##### AVAILABLE DATA #####

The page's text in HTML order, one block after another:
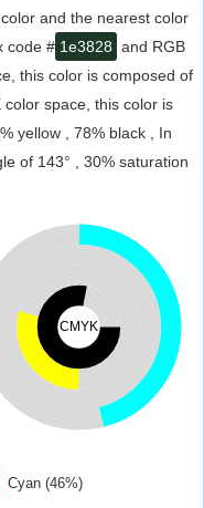
and the nearest color
code # 1e3828 and RGB
this color is composed of
space, this color is
yellow , 78% black , In
of 143° , 30% saturation
CMYK
Cyan (46%)
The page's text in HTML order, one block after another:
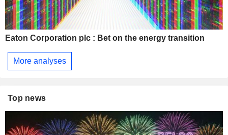
Eaton Corporation plc : Bet on the energy transition
More analyses
Top news
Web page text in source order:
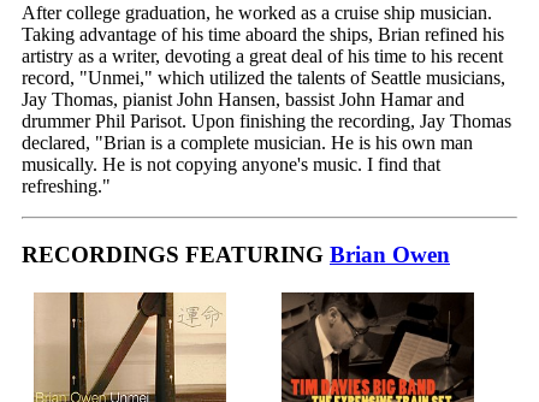
After college graduation, he worked as a cruise ship musician.
Taking advantage of his time aboard the ships, Brian refined his
artistry as a writer, devoting a great deal of his time to his recent
record, "Unmei," which utilized the talents of Seattle musicians,
Jay Thomas, pianist John Hansen, bassist John Hamar and
drummer Phil Parisot. Upon finishing the recording, Jay Thomas
declared, "Brian is a complete musician. He is his own man
musically. He is not copying anyone's music. I find that
refreshing."
RECORDINGS FEATURING Brian Owen
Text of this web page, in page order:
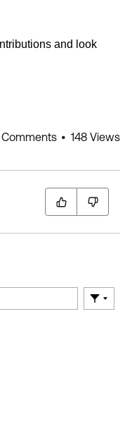
and look
148 Views
Filter
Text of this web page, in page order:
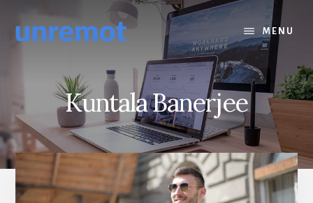
content
footer
MENU
Kuntala Banerjee
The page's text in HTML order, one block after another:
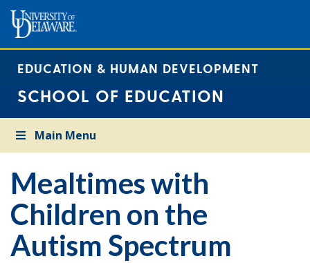
EDUCATION & HUMAN DEVELOPMENT
SCHOOL OF EDUCATION
Main Menu
Mealtimes with
Children on the
Autism Spectrum
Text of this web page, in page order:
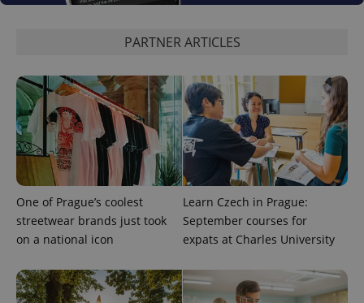
PARTNER ARTICLES
One of Prague’s coolest
streetwear brands just took
on a national icon
Learn Czech in Prague:
September courses for
expats at Charles University
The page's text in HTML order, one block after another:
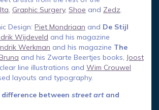
, Graphic Surgery, Shoe and Zedz.
Design: Piet Mondriaan and De Stijl
Wijdeveld and his magazine
Werkman and his magazine The
and his Zwarte Beertjes books, Joost
line illustrations and Wim Crouwel
layouts and typography.
between street artand
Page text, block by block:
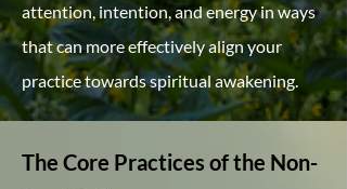
attention, intention, and energy in ways
that can more effectively align your
practice towards spiritual awakening.
The Core Practices of the​ Non-
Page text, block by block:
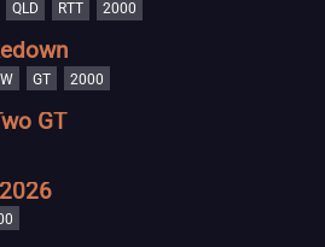
QLD RTT 2000
GT 2000
GT
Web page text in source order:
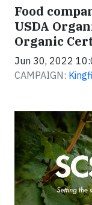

#####

Please repeat the data above exactly as it appears, pictures excluded.

▶ [TASK RESPONSE]:
The page's text in HTML order, one block after another:
and the nearest color
code # 1e3828 and RGB
this color is composed of
space, this color is
yellow , 78% black , In
of 143° , 30% saturation
CMYK
Cyan (46%)
The page's text in HTML order, one block after another:
Eaton Corporation plc : Bet on the energy transition
More analyses
Top news
Web page text in source order:
After college graduation, he worked as a cruise ship musician.
Taking advantage of his time aboard the ships, Brian refined his
artistry as a writer, devoting a great deal of his time to his recent
record, "Unmei," which utilized the talents of Seattle musicians,
Jay Thomas, pianist John Hansen, bassist John Hamar and
drummer Phil Parisot. Upon finishing the recording, Jay Thomas
declared, "Brian is a complete musician. He is his own man
musically. He is not copying anyone's music. I find that
refreshing."
RECORDINGS FEATURING Brian Owen
Text of this web page, in page order:
and look
148 Views
Filter
Text of this web page, in page order:
content
footer
MENU
Kuntala Banerjee
The page's text in HTML order, one block after another:
EDUCATION & HUMAN DEVELOPMENT
SCHOOL OF EDUCATION
Main Menu
Mealtimes with
Children on the
Autism Spectrum
Text of this web page, in page order:
PARTNER ARTICLES
One of Prague’s coolest
streetwear brands just took
on a national icon
Learn Czech in Prague:
September courses for
expats at Charles University
The page's text in HTML order, one block after another:
, Graphic Surgery, Shoe and Zedz.
Design: Piet Mondriaan and De Stijl
Wijdeveld and his magazine
Werkman and his magazine The
and his Zwarte Beertjes books, Joost
line illustrations and Wim Crouwel
layouts and typography.
between street artand
Page text, block by block:
attention, intention, and energy in ways
that can more effectively align your
practice towards spiritual awakening.
The Core Practices of the​ Non-
Page text, block by block:
QLD RTT 2000
GT 2000
GT
Web page text in source order:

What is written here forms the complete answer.